204.232.224.64 - - [12/Feb/2016:07:12:33 +0000] "POST /blog/xmlrpc.php HTTP/1.0" 200 58043 "-" "-"

…is in San Antonio, Texas. Interesting that the byte sizes being posted through are identical: 58,043. Again, that’s indicative of the same off the shelf attack software running with a pre-canned payload. Let’s do one more of these:

1.83.251.239 - - [11/Feb/2016:02:19:14 +0000] "POST /blog/xmlrpc.php HTTP/1.1" 200 45387 "-" "Mozilla/5.0 (compatible; MSIE 9.0; Windows NT 6.1; Trident/5.0)"

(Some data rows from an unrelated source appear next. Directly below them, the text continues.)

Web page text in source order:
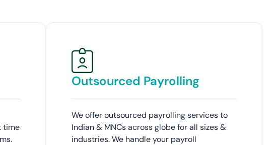
time
Outsourced Payrolling
We offer outsourced payrolling services to
Indian & MNCs across globe for all sizes &
industries. We handle your payroll

I can honestly say that since I first started messing around on the internet in 1992, I’ve never seen an IP address that starts with 1. The geolocation service dutifully informs me that the machine that sent this parcel of good intention is located in Xi’an in China. At least they’ve spiced things up a bit with a different sized payload.

So here’s a thing: I have a couple of blog posts on this site about a holiday we had in Vietnam. I blogged about a holiday to China that included a trip to Xi’an. I’ve also got a posting about a work trip to Russia. So… Russia and China are massive, populous countries. But Xi’an, in China? That looks like a pattern to me. I wonder if the bundle of joy – malware, whatever it is – that would be deposited on my site if it were to be compromised is tailored or localised in some way or other, based on the occurrences of those locations.

 

As per the title, and the obvious lack of finesse, I know that my server is just one on what’s probably a very long list of candidates that these automated attacks are hitting. WordPress has had something of a chequered history from a security point of view: it’s a natural target. While I’ve done the easy stuff to shore it up – like blocking a blank user agent – the options are relatively limited. That’s fine, given the fairly low-rent nature of the stuff being thrown at it, but I’d really prefer not to be distributing malware to people. Migrating off WordPress looks like it would be a pain so if the ancillary approaches start to look like they’re too much trouble I’ll just delete the site.